Une flûte pour tous
L’orchestre est placé dans une fosse sous la structure aérienne. C’est clairement sur lui que tout repose. Claus Peter Flor poursuit sa longue collaboration mozartienne avec l’Orchestre National du Capitole de Toulouse. Il obtient de ces instrumentistes symphoniques des couleurs et des phrasés dignes des orchestres baroques. Flûtes visiblement en bois, mais peut être aussi cordes de boyau, en tout cas l’absence de vibrato des cordes leur confère une légèreté et une sonorité aérienne charmante. Le chef obtient un orchestre plein de couleurs, aux phrasés souples et aux accords harmoniques riches sans lourdeur. Les tempi de Claus Peter Flor sont vifs et son engagement lui permet de soutenir les chanteurs, vers qui il se tourne souvent, leur laissant tout le temps dont ils ont besoin pour délivrer les subtilités de leurs airs. Ainsi le duo Papageno-Pamina est une merveille de souplesse dansée, le récitatif d’entrée de la reine de la Nuit est d’une noblesse impressionnante. Il s’agit assurément d’un chef qui connaît et aime cette partition et ne cesse de se l’approprier afin de la partager.
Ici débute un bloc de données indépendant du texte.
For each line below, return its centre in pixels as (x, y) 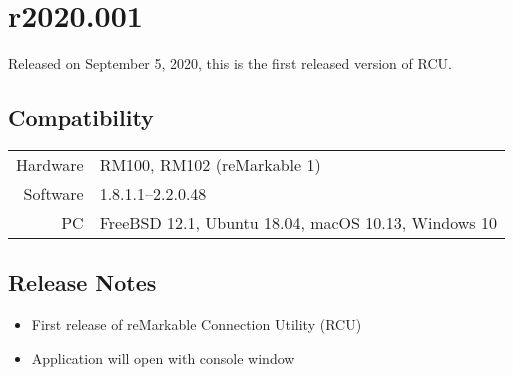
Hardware (50, 164)
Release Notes (82, 282)
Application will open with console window (163, 357)
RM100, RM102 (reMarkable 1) (210, 164)
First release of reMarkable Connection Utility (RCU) (196, 324)
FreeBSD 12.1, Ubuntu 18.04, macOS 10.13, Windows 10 (298, 222)
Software (53, 193)
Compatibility (81, 117)
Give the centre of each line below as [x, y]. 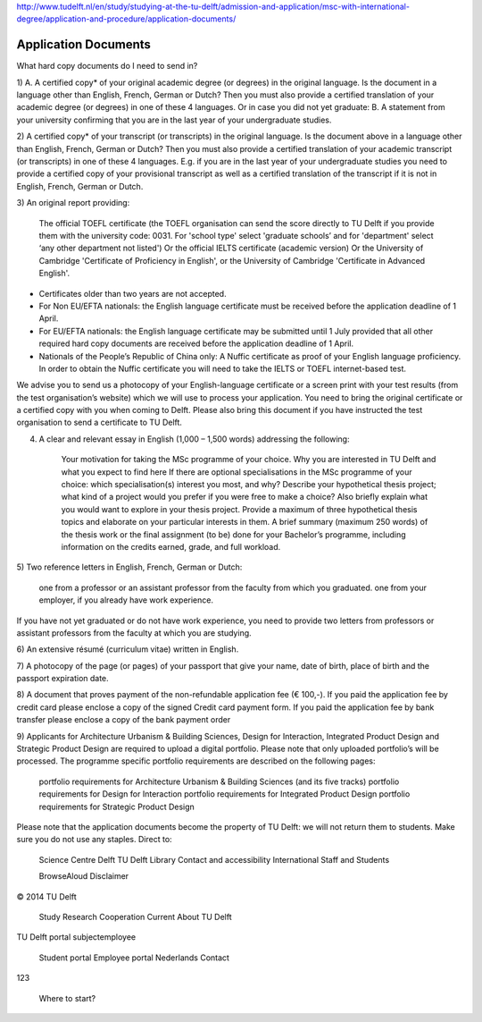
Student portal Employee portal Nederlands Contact [134, 958]
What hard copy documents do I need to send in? [107, 66]
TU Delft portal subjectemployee [76, 937]
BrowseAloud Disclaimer [84, 876]
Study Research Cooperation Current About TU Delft [135, 916]
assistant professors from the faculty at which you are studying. [134, 633]
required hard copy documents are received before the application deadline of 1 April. [196, 343]
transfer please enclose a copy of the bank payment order [124, 720]
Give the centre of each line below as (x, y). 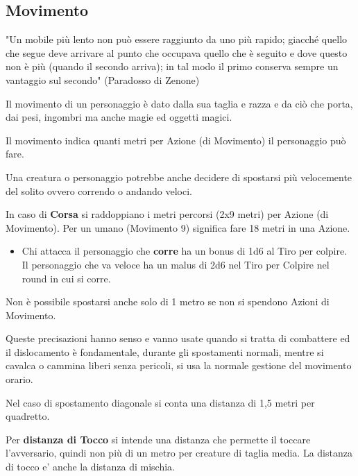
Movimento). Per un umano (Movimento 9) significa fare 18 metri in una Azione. (178, 227)
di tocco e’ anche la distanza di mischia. (90, 467)
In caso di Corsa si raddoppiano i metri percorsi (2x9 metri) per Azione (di (167, 214)
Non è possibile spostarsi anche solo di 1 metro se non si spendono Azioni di (168, 301)
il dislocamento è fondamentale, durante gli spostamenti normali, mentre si (165, 351)
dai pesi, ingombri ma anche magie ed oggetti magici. (119, 117)
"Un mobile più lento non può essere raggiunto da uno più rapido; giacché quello (177, 39)
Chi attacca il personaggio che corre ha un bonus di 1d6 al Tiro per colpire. (185, 251)
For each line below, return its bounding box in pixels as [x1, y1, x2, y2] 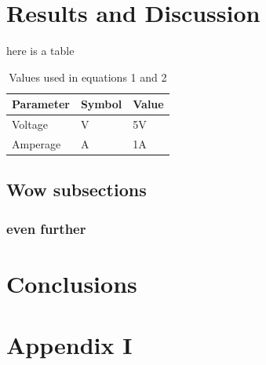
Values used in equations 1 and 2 [9, 68, 167, 85]
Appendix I [6, 329, 133, 361]
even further [6, 218, 86, 238]
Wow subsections [6, 177, 147, 202]
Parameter [12, 96, 70, 112]
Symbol [80, 96, 122, 112]
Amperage [12, 136, 61, 151]
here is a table [6, 42, 75, 59]
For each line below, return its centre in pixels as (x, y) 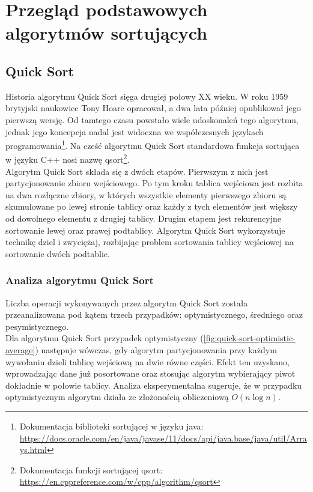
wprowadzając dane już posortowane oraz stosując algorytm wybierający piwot (150, 373)
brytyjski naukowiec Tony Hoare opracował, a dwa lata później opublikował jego (153, 108)
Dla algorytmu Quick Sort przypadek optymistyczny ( (105, 338)
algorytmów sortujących (107, 33)
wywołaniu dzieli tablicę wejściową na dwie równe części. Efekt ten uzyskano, (147, 361)
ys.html (33, 450)
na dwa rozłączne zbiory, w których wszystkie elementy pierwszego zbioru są (146, 194)
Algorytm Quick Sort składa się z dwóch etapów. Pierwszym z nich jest (137, 171)
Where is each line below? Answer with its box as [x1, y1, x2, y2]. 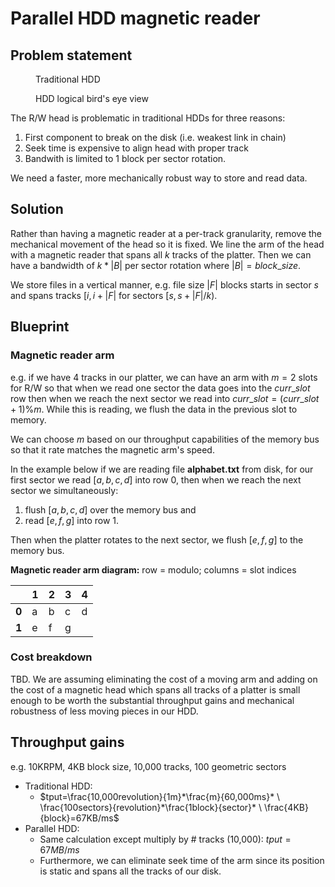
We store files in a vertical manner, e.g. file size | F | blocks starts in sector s [10, 278, 319, 291]
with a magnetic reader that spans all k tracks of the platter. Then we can [10, 248, 312, 261]
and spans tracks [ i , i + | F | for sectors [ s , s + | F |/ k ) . [10, 289, 218, 301]
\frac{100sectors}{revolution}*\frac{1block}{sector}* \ [39, 801, 263, 813]
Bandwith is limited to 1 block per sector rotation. [24, 153, 227, 164]
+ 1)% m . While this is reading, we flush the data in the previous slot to [10, 403, 298, 415]
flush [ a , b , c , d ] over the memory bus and [24, 503, 197, 516]
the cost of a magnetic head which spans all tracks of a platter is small [10, 683, 301, 696]

Visuellement tous les chanteurs sont jeunes et beaux et les voix sont saines. La séduction venimeuse de la soprano Jane Archibald (photo ci-contre) en Reine de la Nuit est ensorcelante. Les suraigus sont ahurissants de précision et de justesse mais la richesse de la voix, sa beauté sur toute la tessiture et une technique parfaite lui permettent de briller et d’impressionner dans tous les instants, y compris les récitatifs. Elle réalise parfaitement les nombreux trilles dont la partition est remplie. La beauté de la femme subjugue et achève une magie d’une séduction totale. Tout à l’opposé Kristin Sigmundsson est un Sarastro probe et loyal. La voix sans être belle fait impression par sa couleur et sa profondeur, conduite par un art du chant souverain. Rachel Harnisch est une Pamina énergique et pleine de caractère. Sa longue élégie et sa douleur la conduisant à vouloir mourir n’en prennent que plus de poids, convoquant l’émotion des spectateurs. La beauté d’un timbre fruité et une belle projection en font une Pamina de rêve. Son art du légato est confondant. Eric Cuttler est un Tamino héroïque et délicat à la fois, véritable prince de conte de fées, l’élégance de l’acteur est à la hauteur de celle du chanteur doté d’une voix agréable sur toute la tessiture. Sa technique de voix mixte lui permet de garder constamment une élégance suprême sans jamais forcer. Rodion Pogossov est un Papageno bien chantant, avec une voix timbrée et souple. Il incarne un personnage irrésistible de simplicité humaine parfaitement équilibré entre chant et théâtre. Les trois dames et les deux hommes d’armes sont excellents, de même que la Papagena de Teresa Grabner et le Monostatos de Doug Jones.
Les chœurs sont policés et puissants à la fois, le travail d’Alfonso Caiani porte ses fruits, nuances et phrasés sont de plus en plus subtils.
Une Flûte enchantée qui a certainement convaincu de sa beauté, tant habitués des salles d’opéra que jeunes novices : décors, lumières, voix et musique admirablement mêlés dans une féerie réconfortante d’humanité amicale.
Toulouse. La Halle-Aux-Grains. 18 juin 2010. Wolfgang Amadeus Mozart (1756-1791) : Die Zauberflöte (1791). Livret d‘Emmanuel Schikaneder. Kristin Sigmundsson (Sarastro) ; Jane Archibald (La Reine de la Nuit) ; Rachel Harnisch (Pamina) ; Eric Cutler (Tamino) ; Rodion Pogossov (Papageno) ; Theresa Grabner (Papagena) ; Doug Jones (Monostatos). Mise en scène Nicolas Joel réalisée par Stéphane Roche ; Décors d’Emmanuelle Favre ; Lumières de Vinicio Cheli ; Costumes de Gérard Audier ; Orchestre National du Capitole de Toulouse ; Chœurs du Capitole, chef de chœur Alfonso Caiani ; Direction : Claus Peter Flor.